Mexico to hold auction for oil in violent states

GMT 10:11 2015 Tuesday ,15 December

Arab Today, arab today Mexico to hold auction for oil in violent states

Dozens of energy firms, including some from Australia
Mexico City - AFP

Dozens of energy firms, including some from Australia, Canada and the United States, have signed up to bid Tuesday for onshore oil projects in Mexican regions ravaged by drug violence and pipeline thefts.

The government is offering 25 deposits containing more than 100 million barrels of oil in the violent states of Veracruz (east), Tamaulipas (northeast) and Nuevo Leon (northeast) as well as the southern states of Chiapas and Tabasco.

More than 80 companies, most from Mexico but others from Latin America and Europe as well, have lined up for a chance to win a contract.

The auction is the third organized by the government this year following the 2014 enactment of a historic energy reform bill that opened the sector to private investors for the first time since 1938.

Officials were disappointed with the outcome of the first auctions for projects in shallow waters of the Gulf of Mexico, with fewer investors than expected making bids as company earnings have been hit by falling oil prices.

Only two of 14 sites were awarded in July and three of five in September.

Energy Minister Pedro Joaquin Coldwell told Radio Formula that auctioning off five onshore fields on Tuesday "would be excellent" given the sector's tough international conditions.
The companies participating in the auction include Australia's Armour Energy Limited, France's GDF Suez and several US firms.
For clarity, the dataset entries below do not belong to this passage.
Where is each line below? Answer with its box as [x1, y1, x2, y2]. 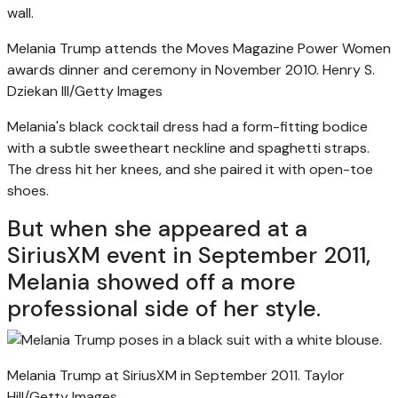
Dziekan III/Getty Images [7, 81, 163, 100]
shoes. [7, 180, 49, 200]
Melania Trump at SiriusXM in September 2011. [7, 365, 300, 385]
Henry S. [322, 60, 375, 79]
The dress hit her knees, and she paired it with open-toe [7, 159, 373, 179]
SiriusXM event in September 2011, [7, 240, 370, 270]
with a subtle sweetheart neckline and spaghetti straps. [7, 138, 370, 157]
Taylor [304, 365, 345, 385]
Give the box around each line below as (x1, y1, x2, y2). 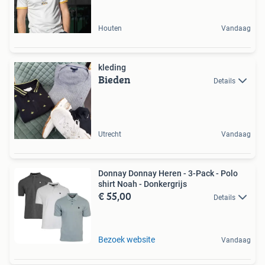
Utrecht (98, 130, 121, 138)
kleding (98, 62, 126, 72)
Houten (98, 24, 122, 33)
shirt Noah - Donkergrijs (98, 179, 187, 189)
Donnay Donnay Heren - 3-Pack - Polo (98, 168, 238, 178)
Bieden (98, 71, 131, 88)
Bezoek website (98, 234, 155, 244)
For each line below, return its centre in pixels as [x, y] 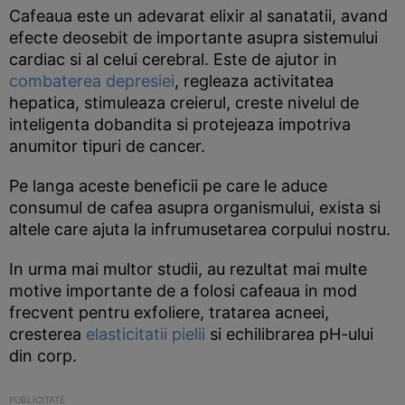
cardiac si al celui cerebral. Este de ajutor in [173, 59]
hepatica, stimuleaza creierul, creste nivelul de [184, 103]
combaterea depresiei [92, 81]
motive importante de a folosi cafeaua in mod [183, 291]
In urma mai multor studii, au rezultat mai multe [188, 269]
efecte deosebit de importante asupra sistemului [193, 38]
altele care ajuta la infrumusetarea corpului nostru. [200, 229]
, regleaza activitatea [254, 81]
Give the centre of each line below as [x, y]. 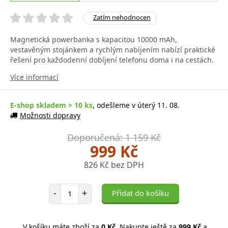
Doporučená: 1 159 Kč [114, 137]
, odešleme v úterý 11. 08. [136, 105]
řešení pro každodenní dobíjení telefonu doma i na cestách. [112, 60]
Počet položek [83, 188]
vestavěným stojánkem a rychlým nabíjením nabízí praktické [113, 49]
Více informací [34, 77]
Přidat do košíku [140, 193]
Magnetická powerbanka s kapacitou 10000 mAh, [94, 39]
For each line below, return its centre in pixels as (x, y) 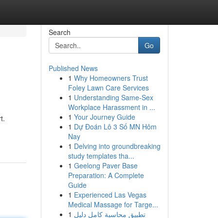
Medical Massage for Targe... (113, 204)
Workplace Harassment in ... (111, 107)
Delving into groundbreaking (117, 146)
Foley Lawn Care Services (108, 88)
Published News (73, 68)
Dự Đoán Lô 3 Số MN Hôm (115, 127)
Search (59, 32)
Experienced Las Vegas (110, 195)
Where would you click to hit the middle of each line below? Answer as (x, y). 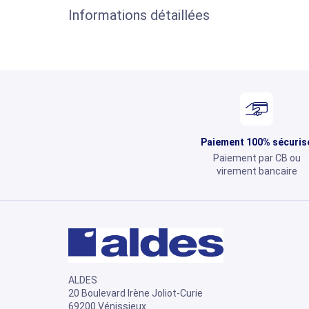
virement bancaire (257, 171)
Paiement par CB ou (257, 158)
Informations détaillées (139, 16)
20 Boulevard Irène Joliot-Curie (136, 293)
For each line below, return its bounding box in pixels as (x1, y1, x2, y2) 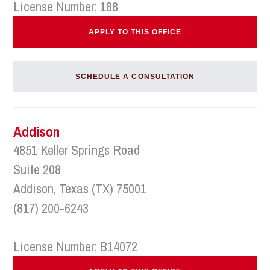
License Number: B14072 (13, 237, 138, 256)
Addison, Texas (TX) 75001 (13, 180, 147, 198)
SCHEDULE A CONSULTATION (75, 72, 195, 81)
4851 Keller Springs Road (13, 141, 140, 159)
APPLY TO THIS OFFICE (88, 28, 182, 36)
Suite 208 (13, 160, 61, 178)
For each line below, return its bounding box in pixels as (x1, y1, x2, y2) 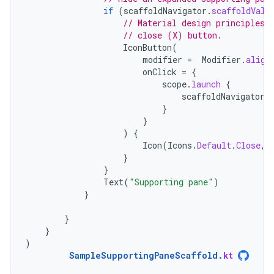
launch (191, 78, 221, 90)
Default (197, 139, 231, 151)
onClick (143, 65, 177, 78)
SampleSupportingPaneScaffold (69, 249, 218, 261)
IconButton (123, 41, 172, 53)
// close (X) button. (123, 29, 222, 41)
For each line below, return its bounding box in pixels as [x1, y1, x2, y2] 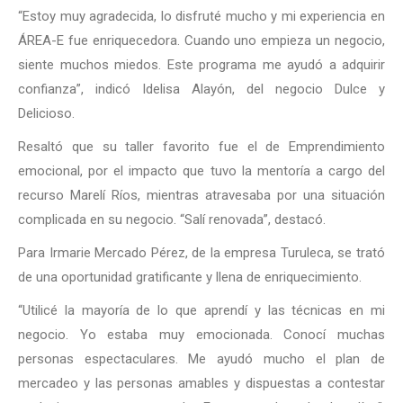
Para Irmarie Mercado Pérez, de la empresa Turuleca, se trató [18, 245, 385, 261]
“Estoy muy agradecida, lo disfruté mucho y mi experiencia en [18, 8, 385, 24]
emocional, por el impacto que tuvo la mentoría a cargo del [18, 163, 385, 179]
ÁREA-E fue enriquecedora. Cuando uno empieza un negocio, [18, 32, 385, 49]
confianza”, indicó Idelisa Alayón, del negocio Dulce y [18, 81, 385, 97]
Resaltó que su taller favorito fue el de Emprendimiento [18, 139, 385, 155]
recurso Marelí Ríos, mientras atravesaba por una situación [18, 187, 385, 203]
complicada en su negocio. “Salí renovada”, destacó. [18, 211, 326, 228]
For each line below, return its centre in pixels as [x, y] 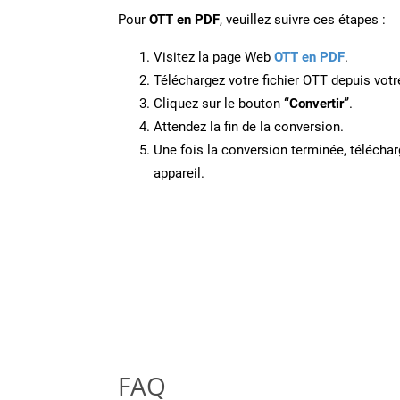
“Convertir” [317, 103]
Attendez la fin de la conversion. [249, 126]
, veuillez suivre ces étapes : [303, 19]
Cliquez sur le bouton [219, 103]
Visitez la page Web [214, 57]
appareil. [179, 173]
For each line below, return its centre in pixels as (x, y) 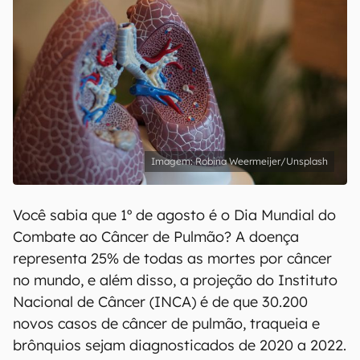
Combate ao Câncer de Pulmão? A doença (156, 237)
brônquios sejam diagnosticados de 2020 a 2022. (180, 345)
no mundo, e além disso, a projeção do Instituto (175, 280)
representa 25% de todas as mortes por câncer (172, 258)
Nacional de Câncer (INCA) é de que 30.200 (160, 302)
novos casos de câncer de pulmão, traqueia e (166, 323)
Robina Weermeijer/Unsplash (262, 161)
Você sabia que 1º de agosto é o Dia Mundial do (174, 215)
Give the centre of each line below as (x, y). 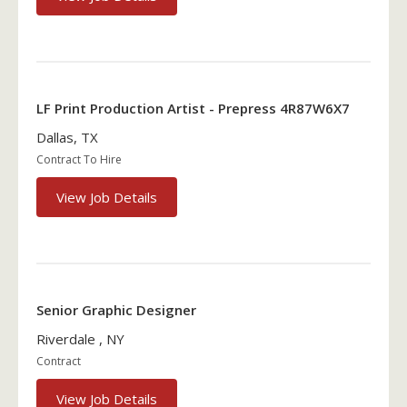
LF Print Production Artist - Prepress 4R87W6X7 (193, 109)
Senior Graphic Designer (116, 310)
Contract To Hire (79, 160)
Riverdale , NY (80, 339)
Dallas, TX (67, 138)
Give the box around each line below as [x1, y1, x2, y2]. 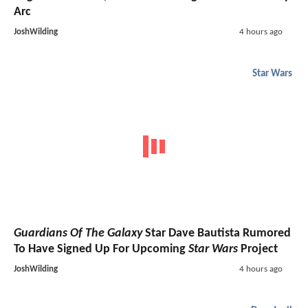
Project [238, 243, 278, 256]
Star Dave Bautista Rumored [142, 227, 291, 241]
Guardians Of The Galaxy [14, 227, 142, 241]
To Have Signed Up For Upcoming [14, 243, 188, 256]
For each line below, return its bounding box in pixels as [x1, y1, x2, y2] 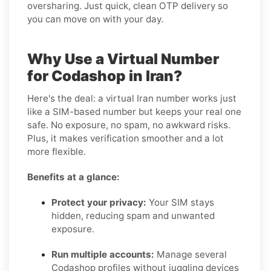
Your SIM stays [146, 196, 214, 208]
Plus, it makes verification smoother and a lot [27, 132, 224, 144]
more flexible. [27, 145, 86, 157]
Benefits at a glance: [27, 171, 120, 183]
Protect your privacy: [51, 196, 146, 208]
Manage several [154, 248, 227, 260]
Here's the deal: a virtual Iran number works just [27, 92, 237, 104]
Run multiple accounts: [51, 248, 154, 260]
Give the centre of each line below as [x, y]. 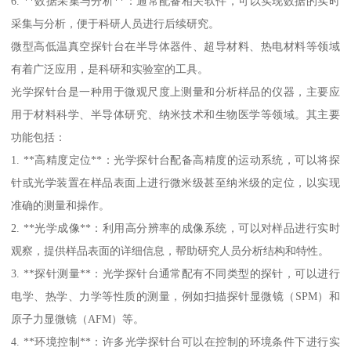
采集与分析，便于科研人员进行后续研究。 [116, 24]
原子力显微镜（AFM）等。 [78, 319]
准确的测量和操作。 [61, 206]
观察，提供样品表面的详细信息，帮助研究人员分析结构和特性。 [170, 251]
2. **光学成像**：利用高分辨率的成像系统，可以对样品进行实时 [175, 228]
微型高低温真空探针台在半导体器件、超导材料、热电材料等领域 [175, 47]
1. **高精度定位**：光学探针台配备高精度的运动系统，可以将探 [175, 160]
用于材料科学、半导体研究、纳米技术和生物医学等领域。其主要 [175, 115]
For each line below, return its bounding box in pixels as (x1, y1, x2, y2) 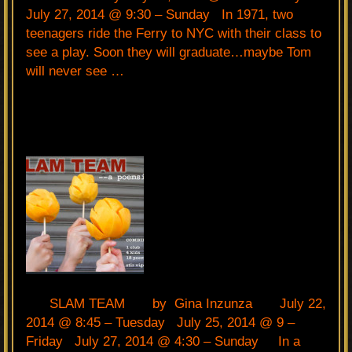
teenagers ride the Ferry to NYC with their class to (26, 25, 321, 41)
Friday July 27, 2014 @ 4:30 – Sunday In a (26, 333, 300, 349)
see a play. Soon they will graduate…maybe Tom (26, 44, 311, 60)
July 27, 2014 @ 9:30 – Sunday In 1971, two (26, 6, 293, 22)
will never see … (26, 63, 124, 79)
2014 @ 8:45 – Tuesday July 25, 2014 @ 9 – (26, 314, 295, 330)
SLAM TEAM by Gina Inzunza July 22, (26, 295, 326, 311)
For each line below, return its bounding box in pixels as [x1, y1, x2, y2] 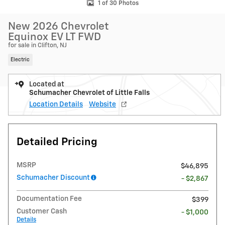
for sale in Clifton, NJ [8, 42, 67, 49]
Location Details [29, 100, 83, 108]
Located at [29, 80, 64, 88]
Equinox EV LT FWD [8, 32, 101, 43]
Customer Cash [17, 207, 67, 215]
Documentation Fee [17, 195, 82, 202]
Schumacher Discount [17, 174, 90, 181]
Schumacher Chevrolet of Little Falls [29, 89, 150, 96]

The new energy company of Mexican billionaire Carlos Slim, Carso Oil and Gas, is among the national start-ups participating in the process.

- Violence doesn't deter firms -

Coldwell said the onshore fields are attractive because they have already produced oil and still have enough left to make it profitable for smaller firms.

Experts estimate that each of the 25 fields are worth between $50 million and $100 million.

Nuevo Leon, Tamaulipas and Veracruz have seen some of the most brutal turf wars between rival drug cartels as well as rampant theft from pipelines operated by state-run firm Pemex.

More than 5,000 illegal taps were discovered in the first 11 months of the year, compared to 3,386 in the same period last year for an increase of 55 percent, according to official figures cited by Milenio newspaper.

Coldwell noted on Monday that Congress is mulling legislation to toughen laws against such theft, which has hit Pemex "very hard."

The oil auction "remains more attractive than the security risk," said Raymundo Tenorio, energy expert at the Monterrey Institute of Technology, noting that companies invest in conflict zones elsewhere in the world.

David Shields, direct of the industry magazine Energia a Debate, said "many companies are minimizing" this issue to avoid driving up the costs.

- Easier terms -

The government has also softened the rules for the auctions in order to lure more potential investors.

The first deals were production-sharing contracts that involve a "sophisticated administrative structure" that smaller firms lack, said David Enriquez, an expert at the consultancy Goodrich, Riquelme and Associates, which represents companies competing on Tuesday.

This time, the companies are vying for license contracts, which are "friendlier for the sector" because the income goes through less bureaucratic red tape, Enriquez said.

Coldwell said this latest auction was aimed at wooing Mexico's burgeoning small- and medium-sized companies in a country that has only known Pemex for nearly 80 years.